[Stored records]
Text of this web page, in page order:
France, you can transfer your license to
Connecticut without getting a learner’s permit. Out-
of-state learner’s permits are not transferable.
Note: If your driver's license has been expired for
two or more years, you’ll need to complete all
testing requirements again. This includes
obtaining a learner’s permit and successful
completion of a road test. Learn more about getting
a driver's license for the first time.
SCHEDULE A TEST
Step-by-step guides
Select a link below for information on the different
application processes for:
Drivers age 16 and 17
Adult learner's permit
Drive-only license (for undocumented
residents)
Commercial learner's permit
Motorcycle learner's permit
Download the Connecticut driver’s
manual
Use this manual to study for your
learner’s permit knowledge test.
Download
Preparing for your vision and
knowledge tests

- _Task objective_:
Using the records above, give the number of lines in which the word "learner" occurs, and nothing else.

- _Result of this exercise_:
7